--- MATERIAL SUPPLIED ---

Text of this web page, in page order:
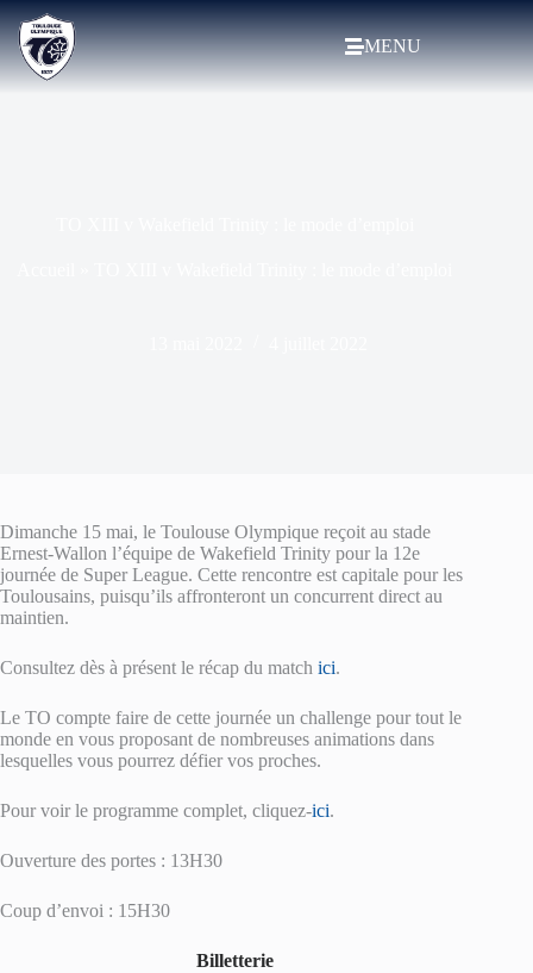
MENU
Dimanche 15 mai, le Toulouse Olympique reçoit au stade
Ernest-Wallon l’équipe de Wakefield Trinity pour la 12e
journée de Super League. Cette rencontre est capitale pour les
Toulousains, puisqu’ils affronteront un concurrent direct au
maintien.
Consultez dès à présent le récap du match ici.
Le TO compte faire de cette journée un challenge pour tout le
monde en vous proposant de nombreuses animations dans
lesquelles vous pourrez défier vos proches.
Pour voir le programme complet, cliquez-ici.
Ouverture des portes : 13H30
Coup d’envoi : 15H30
Billetterie
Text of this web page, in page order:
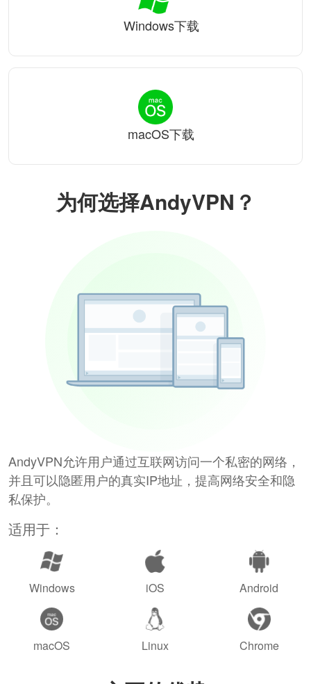
为何选择AndyVPN？
AndyVPN允许用户通过互联网访问一个私密的网络，
并且可以隐匿用户的真实IP地址，提高网络安全和隐
私保护。
适用于：
Windows iOS Android
macOS Linux Chrome
Windows下载
macOS下载
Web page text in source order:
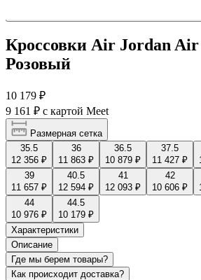
Кроссовки Air Jordan
Розовый
10 179 ₽
9 161 ₽ с картой Meet
Размерная сетка
35.5
12 356 ₽
36
11 863 ₽
36.5
10 879 ₽
37.5
11 427 ₽
39
11 657 ₽
40.5
12 594 ₽
41
12 093 ₽
42
10 606 ₽
44
10 976 ₽
44.5
10 179 ₽
Характеристики
Описание
Где мы берем товары?
Как происходит доставка?
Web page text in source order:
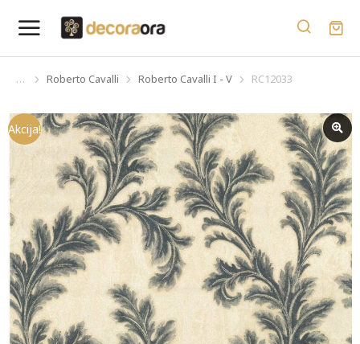
You are here:
Roberto Cavalli Roberto Cavalli I - V RC12033
Akcija!
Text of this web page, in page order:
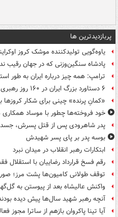
پربازدیدترین ها
یاوه‌گویی تولیدکننده موشک کروز
پادشاه سنگین‌وزنی که در جهان رقیب
ترامپ: همه چیز درباره ایران به طور
۶ دستاورد بزرگ ایران در ۱۶۰ روز رهبری رهبر انقلاب
«کمانِ پرنده» چینی برای شکار کروزها
خود فروخته‌ها چطور با موساد همکاری
پدر شاهرودی پس از قتل پسرش، جسد
بوسه‌ پدر بر پای پسر شهیدش
ابتکارات رهبر انقلاب در میدان نبرد
رقم فسخ قرارداد رضاییان با استقلال فقط ۱۰۰میلیون
توقف طولانی کامیون‌ها پشت مرز؛
واکنش عالیشاه بعد از پیوستن به
آنچه رهبر شهید سال‌ها پیش دیده
آیا تینا پاکروان بازهم از ساترا مجوز
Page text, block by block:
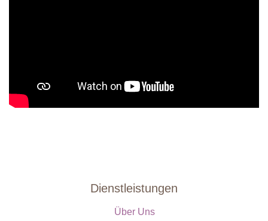
Dienstleistungen
Über Uns
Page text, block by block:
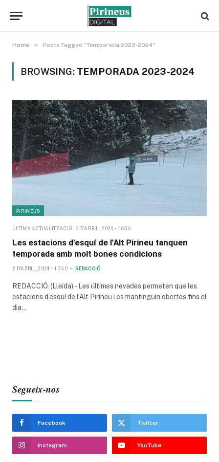
Home » Posts Tagged "Temporada 2023-2024"
BROWSING: TEMPORADA 2023-2024
PIRINEUS
ULTIMA ACTUALITZACIÓ 2 D'ABRIL, 2024 - 16:36
Les estacions d’esquí de l’Alt Pirineu tanquen
temporada amb molt bones condicions
2 D'ABRIL, 2024 - 10:50 REDACCIÓ
REDACCIÓ. (Lleida).- Les últimes nevades permeten que les
estacions d’esquí de l’Alt Pirineu i es mantinguin obertes fins el
dia…
Segueix-nos
Facebook Twitter
Instagram YouTube
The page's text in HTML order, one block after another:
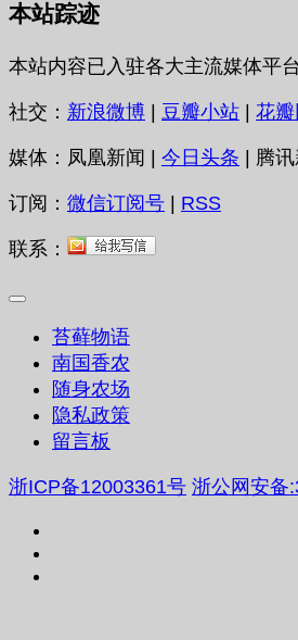
本站踪迹
本站内容已入驻各大主流媒体平台
社交： 新浪微博 | 豆瓣小站 | 花瓣
媒体：凤凰新闻 | 今日头条 | 腾
订阅： 微信订阅号 | RSS
联系：
苔藓物语
南国香农
随身农场
隐私政策
留言板
浙ICP备12003361号 浙公网安备
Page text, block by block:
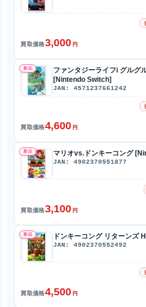
買取価格3,000 円
新品
ファンタジーライフi グルグ
[Nintendo Switch]
JAN: 4571237661242
買取価格4,600 円
新品 マリオvs.ドンキーコング
JAN: 4902370551877
買取価格3,100 円
新品 ドンキーコング リターンズ
JAN: 4902370552492
買取価格4,500 円
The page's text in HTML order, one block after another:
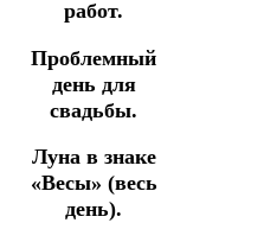
работ.
Проблемный
день для
свадьбы.
Луна в знаке
«Весы» (весь
день).
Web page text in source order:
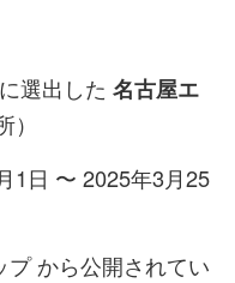
選出した 名古屋エ
1日 〜 2025年3月25
から公開されてい
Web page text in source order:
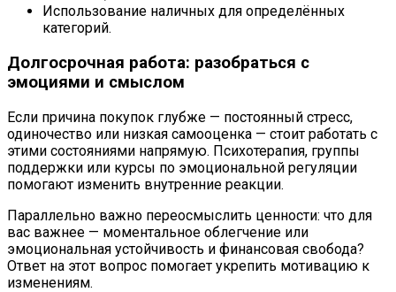
Использование наличных для определённых
категорий.
Долгосрочная работа: разобраться с
эмоциями и смыслом
Если причина покупок глубже — постоянный стресс,
одиночество или низкая самооценка — стоит работать с
этими состояниями напрямую. Психотерапия, группы
поддержки или курсы по эмоциональной регуляции
помогают изменить внутренние реакции.
Параллельно важно переосмыслить ценности: что для
вас важнее — моментальное облегчение или
эмоциональная устойчивость и финансовая свобода?
Ответ на этот вопрос помогает укрепить мотивацию к
изменениям.
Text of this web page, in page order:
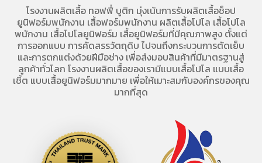
โรงงานผลิตเสื้อ ทอฟฟี่ บูติก มุ่งเน้นการรับผลิตเสื้อช็อป
ยูนิฟอร์มพนักงาน เสื้อฟอร์มพนักงาน ผลิตเสื้อโปโล เสื้อโปโล
พนักงาน เสื้อโปโลยูนิฟอร์ม เสื้อยูนิฟอร์มที่มีคุณภาพสูง ตั้งแต่
การออกแบบ การคัดสรรวัตถุดิบ ไปจนถึงกระบวนการตัดเย็บ
และการตกแต่งด้วยฝีมือช่าง เพื่อส่งมอบสินค้าที่มีมาตรฐานสู่
ลูกค้าทั่วโลก โรงงานผลิตเสื้อของเรามีแบบเสื้อโปโล แบบเสื้อ
เชิ้ต แบบเสื้อยูนิฟอร์มมากมาย เพื่อให้เมาะสมกับองค์กรของคุณ
มากที่สุด
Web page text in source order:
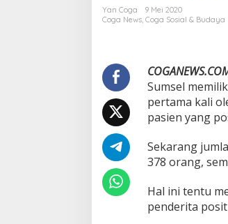
u
n
L
a
y
n
n
n
t
Yan Coga
9 Mei 2020
Coga News, Coga Sosial & Budaya
Sumsel
pertama kali
pasien yang
Sekarang
378 orang,
Hal ini tentu
penderita
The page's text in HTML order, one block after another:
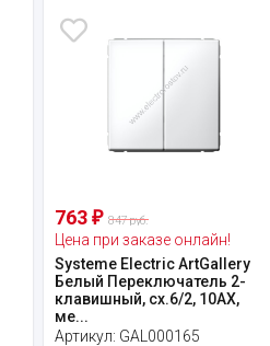
763₽ 847 руб.
Цена при заказе онлайн!
Systeme Electric ArtGallery
Белый Переключатель 2-
клавишный, сх.6/2, 10АХ,
ме...
Артикул: GAL000165
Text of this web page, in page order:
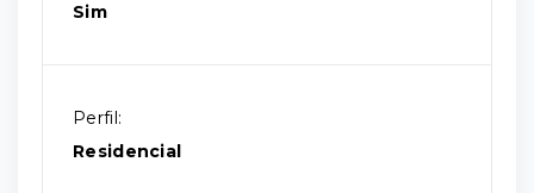
Sim
Perfil:
Residencial
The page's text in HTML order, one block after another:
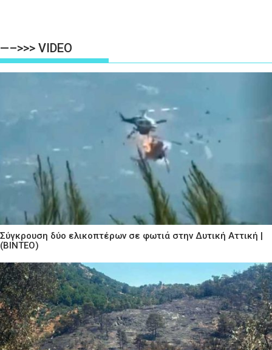
—–>>> VIDEO
Σύγκρουση δύο ελικοπτέρων σε φωτιά στην Δυτική Αττική |
(ΒΙΝΤΕΟ)
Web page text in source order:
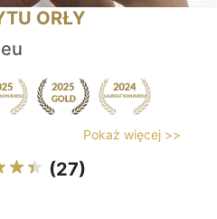
ORŁY
Pokaż więcej >>
(27)
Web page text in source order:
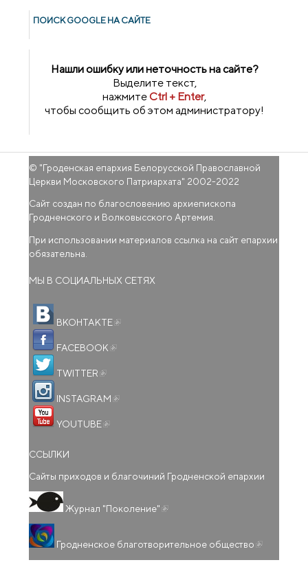
ПОИСК GOОGLE НА САЙТЕ
Нашли ошибку или неточность на сайте?
Выделите текст,
нажмитеCtrl + Enter,
чтобы сообщить об этом администратору!
© "Гроденская епархия Белорусской Православной
Церкви Московского Патриархата" 2002-2022
Сайт создан по благословению архиепископа
Гродненского и Волковысского Артемия.
При использовании материалов ссылка на сайт епархии
обязательна.
МЫ В СОЦИАЛЬНЫХ СЕТЯХ
ВКОНТАКТЕ
FACEBOOK
TWITTER
INSTAGRAM
YOUTUBE
ССЫЛКИ
Сайты приходов и благочиний Гродненской епархии
Журнал "Поколение"
Гродненское благотворительное общество ссылка)
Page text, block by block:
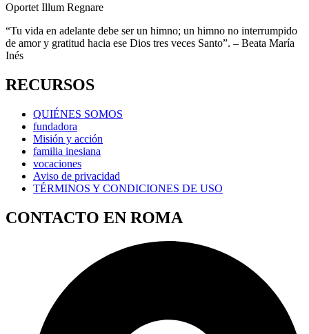
Oportet Illum Regnare
“Tu vida en adelante debe ser un himno; un himno no interrumpido
de amor y gratitud hacia ese Dios tres veces Santo”. – Beata María
Inés
RECURSOS
QUIÉNES SOMOS
fundadora
Misión y acción
familia inesiana
vocaciones
Aviso de privacidad
TÉRMINOS Y CONDICIONES DE USO
CONTACTO EN ROMA
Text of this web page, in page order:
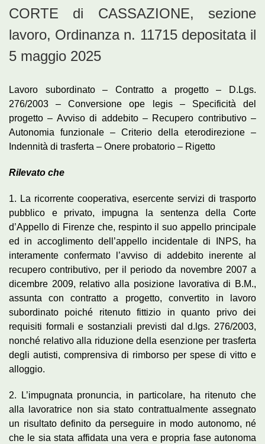
CORTE di CASSAZIONE, sezione
lavoro, Ordinanza n. 11715 depositata il
5 maggio 2025
Lavoro subordinato – Contratto a progetto – D.Lgs.
276/2003 – Conversione ope legis – Specificità del
progetto – Avviso di addebito – Recupero contributivo –
Autonomia funzionale – Criterio della eterodirezione –
Indennità di trasferta – Onere probatorio – Rigetto
Rilevato che
1. La ricorrente cooperativa, esercente servizi di trasporto
pubblico e privato, impugna la sentenza della Corte
d’Appello di Firenze che, respinto il suo appello principale
ed in accoglimento dell’appello incidentale di INPS, ha
interamente confermato l’avviso di addebito inerente al
recupero contributivo, per il periodo da novembre 2007 a
dicembre 2009, relativo alla posizione lavorativa di B.M.,
assunta con contratto a progetto, convertito in lavoro
subordinato poiché ritenuto fittizio in quanto privo dei
requisiti formali e sostanziali previsti dal d.lgs. 276/2003,
nonché relativo alla riduzione della esenzione per trasferta
degli autisti, comprensiva di rimborso per spese di vitto e
alloggio.
2. L’impugnata pronuncia, in particolare, ha ritenuto che
alla lavoratrice non sia stato contrattualmente assegnato
un risultato definito da perseguire in modo autonomo, né
che le sia stata affidata una vera e propria fase autonoma
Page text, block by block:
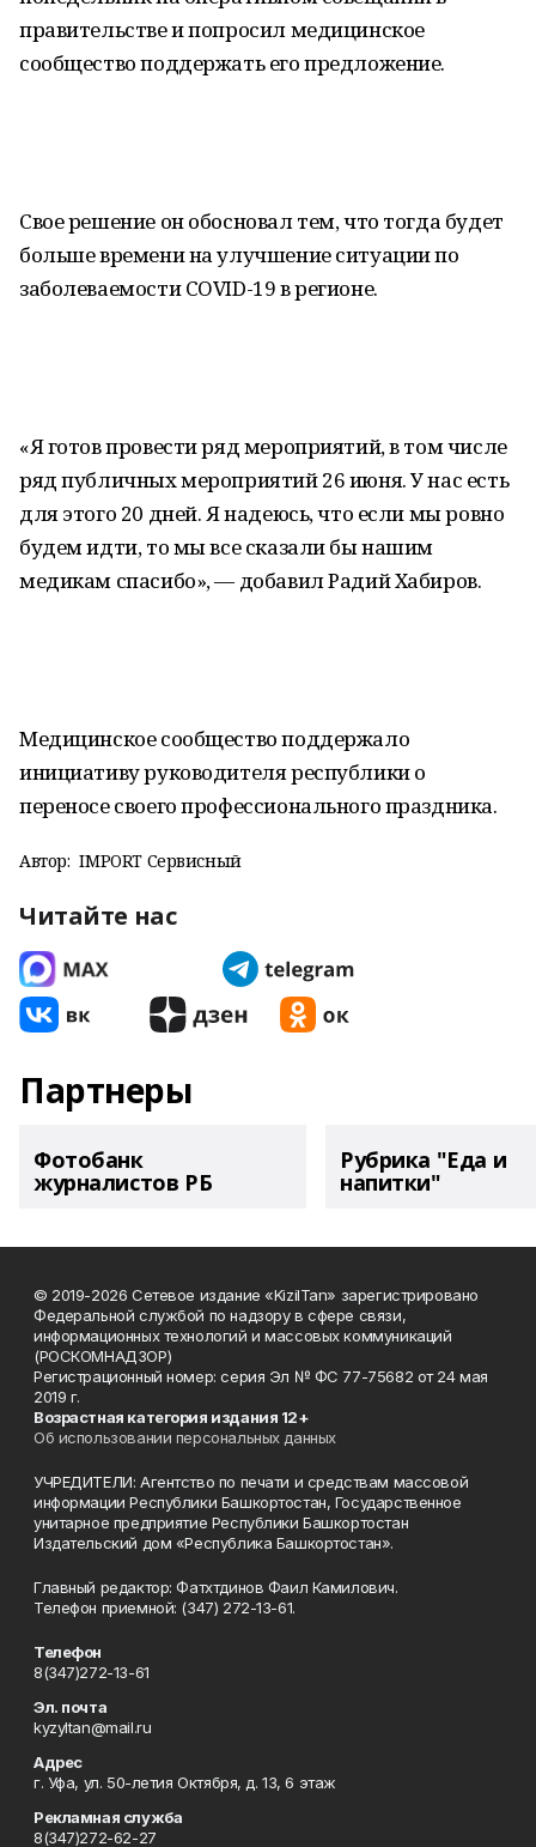
правительстве и попросил медицинское
сообщество поддержать его предложение.
Свое решение он обосновал тем, что тогда будет
больше времени на улучшение ситуации по
заболеваемости COVID-19 в регионе.
«Я готов провести ряд мероприятий, в том числе
ряд публичных мероприятий 26 июня. У нас есть
для этого 20 дней. Я надеюсь, что если мы ровно
будем идти, то мы все сказали бы нашим
медикам спасибо», — добавил Радий Хабиров.
Медицинское сообщество поддержало
инициативу руководителя республики о
переносе своего профессионального праздника.
Автор: IMPORT Сервисный
Читайте нас
Партнеры
Фотобанк
журналистов РБ
Рубрика "Еда и
напитки"
© 2019-2026 Сетевое издание «KizilTan» зарегистрировано
Федеральной службой по надзору в сфере связи,
информационных технологий и массовых коммуникаций
(РОСКОМНАДЗОР)
Регистрационный номер: серия Эл № ФС 77-75682 от 24 мая
2019 г.
Возрастная категория издания 12+
Об использовании персональных данных
УЧРЕДИТЕЛИ: Агентство по печати и средствам массовой
информации Республики Башкортостан, Государственное
унитарное предприятие Республики Башкортостан
Издательский дом «Республика Башкортостан».
Главный редактор: Фатхтдинов Фаил Камилович.
Телефон приемной: (347) 272-13-61.
Телефон
8(347)272-13-61
Эл. почта
kyzyltan@mail.ru
Адрес
г. Уфа, ул. 50-летия Октября, д. 13, 6 этаж
Рекламная служба
8(347)272-62-27
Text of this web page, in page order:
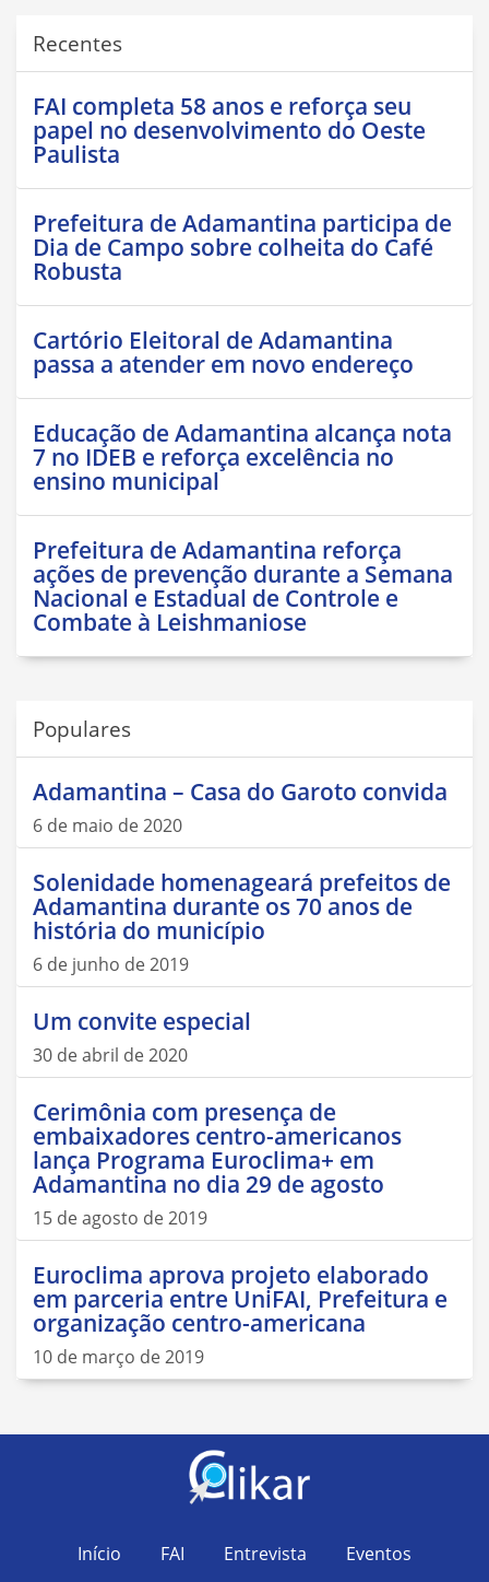
Recentes
FAI completa 58 anos e reforça seu
papel no desenvolvimento do Oeste
Paulista
Prefeitura de Adamantina participa de
Dia de Campo sobre colheita do Café
Robusta
Cartório Eleitoral de Adamantina
passa a atender em novo endereço
Educação de Adamantina alcança nota
7 no IDEB e reforça excelência no
ensino municipal
Prefeitura de Adamantina reforça
ações de prevenção durante a Semana
Nacional e Estadual de Controle e
Combate à Leishmaniose
Populares
Adamantina – Casa do Garoto convida
6 de maio de 2020
Solenidade homenageará prefeitos de
Adamantina durante os 70 anos de
história do município
6 de junho de 2019
Um convite especial
30 de abril de 2020
Cerimônia com presença de
embaixadores centro-americanos
lança Programa Euroclima+ em
Adamantina no dia 29 de agosto
15 de agosto de 2019
Euroclima aprova projeto elaborado
em parceria entre UniFAI, Prefeitura e
organização centro-americana
10 de março de 2019
Início FAI Entrevista Eventos
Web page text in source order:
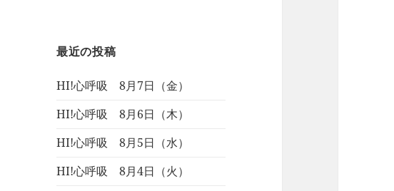
最近の投稿
HI!心呼吸 8月7日（金）
HI!心呼吸 8月6日（木）
HI!心呼吸 8月5日（水）
HI!心呼吸 8月4日（火）
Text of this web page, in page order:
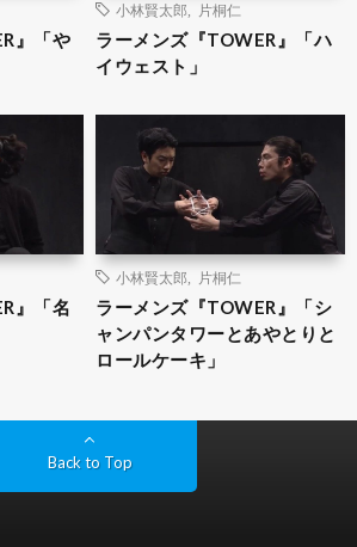
』「や
小林賢太郎 片桐仁
ラーメンズ『TOWER』「ハ
イウェスト」
』「名
小林賢太郎 片桐仁
ラーメンズ『TOWER』「シ
ャンパンタワーとあやとりと
ロールケーキ」
Back to Top
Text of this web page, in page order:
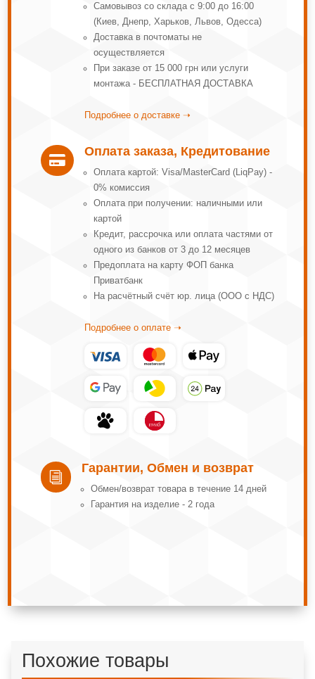
Самовывоз со склада с 9:00 до 16:00
(Киев, Днепр, Харьков, Львов, Одесса)
Доставка в почтоматы не
осуществляется
При заказе от 15 000 грн или услуги
монтажа - БЕСПЛАТНАЯ ДОСТАВКА
Подробнее о доставке ➝

Оплата заказа, Кредитование
Оплата картой: Visa/MasterCard (LiqPay) -
0% комиссия
Оплата при получении: наличными или
картой
Кредит, рассрочка или оплата частями от
одного из банков от 3 до 12 месяцев
Предоплата на карту ФОП банка
Приватбанк
На расчётный счёт юр. лица (ООО с НДС)
Подробнее о оплате ➝
i
Гарантии, Обмен и возврат
Обмeн/вoзвpaт тoвapa в тeчeниe 14 днeй
Гарантия на изделие - 2 года
Похожие товары
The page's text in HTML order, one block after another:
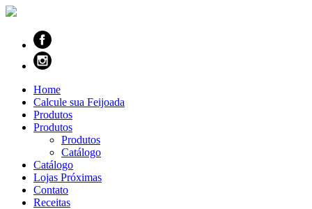
Home
Calcule sua Feijoada
Produtos
Produtos
Produtos
Catálogo
Catálogo
Lojas Próximas
Contato
Receitas

---

Going by the data above, the answer is exactly the lines from the one holding "Регистрационный номер: серия" to the one holding "HI!心呼吸 8月5日（水）", both kept, with the pictures left out.

Регистрационный номер: серия Эл № ФС 77-75682 от 24 мая
2019 г.
Возрастная категория издания 12+
Об использовании персональных данных
УЧРЕДИТЕЛИ: Агентство по печати и средствам массовой
информации Республики Башкортостан, Государственное
унитарное предприятие Республики Башкортостан
Издательский дом «Республика Башкортостан».
Главный редактор: Фатхтдинов Фаил Камилович.
Телефон приемной: (347) 272-13-61.
Телефон
8(347)272-13-61
Эл. почта
kyzyltan@mail.ru
Адрес
г. Уфа, ул. 50-летия Октября, д. 13, 6 этаж
Рекламная служба
8(347)272-62-27
Text of this web page, in page order:
Recentes
FAI completa 58 anos e reforça seu
papel no desenvolvimento do Oeste
Paulista
Prefeitura de Adamantina participa de
Dia de Campo sobre colheita do Café
Robusta
Cartório Eleitoral de Adamantina
passa a atender em novo endereço
Educação de Adamantina alcança nota
7 no IDEB e reforça excelência no
ensino municipal
Prefeitura de Adamantina reforça
ações de prevenção durante a Semana
Nacional e Estadual de Controle e
Combate à Leishmaniose
Populares
Adamantina – Casa do Garoto convida
6 de maio de 2020
Solenidade homenageará prefeitos de
Adamantina durante os 70 anos de
história do município
6 de junho de 2019
Um convite especial
30 de abril de 2020
Cerimônia com presença de
embaixadores centro-americanos
lança Programa Euroclima+ em
Adamantina no dia 29 de agosto
15 de agosto de 2019
Euroclima aprova projeto elaborado
em parceria entre UniFAI, Prefeitura e
organização centro-americana
10 de março de 2019
Início FAI Entrevista Eventos
Web page text in source order:
最近の投稿
HI!心呼吸 8月7日（金）
HI!心呼吸 8月6日（木）
HI!心呼吸 8月5日（水）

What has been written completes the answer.